Un trait fort part nettement vers le centre de la feuille et s'interrompt en quelques petites virgules. L'un de ces traits, très fin, va en arrondi vers la gauche, allant vers le bas du papier. À mi-parcours il est doublé par un trait momentanément interrompu à sa moitié. Dans la continuité du premier trait, l'un d'eux, plus appuyé, descend vers le bas sur quelques centimètres et s'interrompt après avoir quelque peu tourné à droite, après une cassure, depuis laquelle part une ligne (appelons-la A) qui, vite doublée de quelques hachures qui s'écartent de quelques centimètres en une très légère courbe, descend légèrement vers la droite, triple, et très noire, tourne vers la gauche, puis se perd dans une zone d'ombre rendue par de fines hachures rapprochées, orientées ouest-nord-ouest, zone d'ombre d'où s'élève un petit volume à peu près rond, quelque peu éclairé par le dessus. Un peu plus bas que la cassure déjà nommée part un trait qui va quelques millimètres vers le haut (nord-nord-est), part en courbe arrondie vers le haut, et un autre qui, lui, va directement vers l'est. Ils se rejoignent un peu plus loin sur la ligne légèrement triplée. Vers la moitié de cette dernière part un cercle dans lequel un gros point rond est marqué. Une courbe inverse de la précédente, partant du même point qu'elle, la rejoint sur la même ligne. À l'écart d'un tiers de millimètre, il y a une zone ombrée.

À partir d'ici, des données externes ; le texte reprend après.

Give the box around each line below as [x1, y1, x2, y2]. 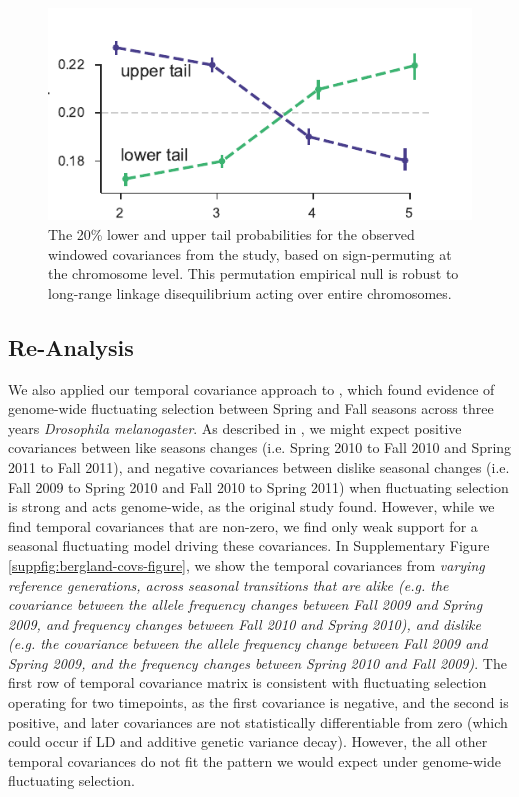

Un petit trait arqué part presque de la ligne un peu triplée, déjà citée, et fait une courbe vers la gauche. À un demi-millimètre à gauche du point de départ des courbes délimitant la zone ombrée part une ligne souple descendante, parfois doublée, et même triplée, d'un trait plus léger. Elle descend en courbe vers la droite, puis, presque rectiligne, se casse, interrompt sa courbe et repart en arc de cercle vers la droite : après une ligne « droite mais souple », elle se perd dans une vaste zone d'ombre faite de hachures serrées, ouest-nord-ouest. Cette zone délimitée dans sa partie inférieure par cette courbe se dégrade sur sa partie nord-ouest.

À environ un centimètre de la première grande courbe du trait (A) s'étend une zone ombrée, bordée dans sa partie supérieure de quelques traits légèrement courbes et presque horizontaux, descendant cependant légèrement vers la droite. Sa partie inférieure est délimitée très nettement par un trait épais. Au-dessous d'elle, une zone claire d'un centimètre et demi de longueur, courbée vers le haut, est marquée de trois traits de peinture blanche. La partie inférieure de cette courbe est ombrée. Je dois décrire plus précisément la forme de sa découpe supérieure qui part vers la droite sur un millimètre, puis remonte en courbe et descend doucement sur deux centimètres. La partie inférieure a à peu près la même forme, légèrement plus petite. Un cercle dont le centre est marqué d'un gros point noir couvre la moitié droite d'une forme légèrement sombre presque semblable en sa partie supérieure à la zone claire marquée de traits de peinture blanche. Sa partie inférieure définit un arc de cercle de deux centimètres de long, sombre et bombé vers le bas.[...]

À partir de l'endroit indiqué au début de cette pictée, mais sur la gauche, un peu plus bas, part une ligne qui descend souplement vers la droite, longeant la zone de hachures serrées.

Un peu plus à droite, continuant la première ligne qui oblique vers la gauche, part une courbe, arrondie vers la droite, qui descend vers le milieu de la page, longeant les hachures, et remonte vers son point de départ. Au-dessous d'elle, diverses courbes montent vers la partie gauche de la feuille. L'une d'elles, à la courbe arrondie vers la droite, descend, se casse, puis remonte vers la gauche, soulignant la forme amorcée par les hachures.

Paris, mars 2001


1 C'est l'ekphrasis des anciens Grecs, genre littéraire consistant à décrire des oeuvres d'art. On connaît ainsi les Tableaux de Philostrate (iiie siècle de notre ère) ou, plus récentes (et imaginaires), les Peintures de Segalen.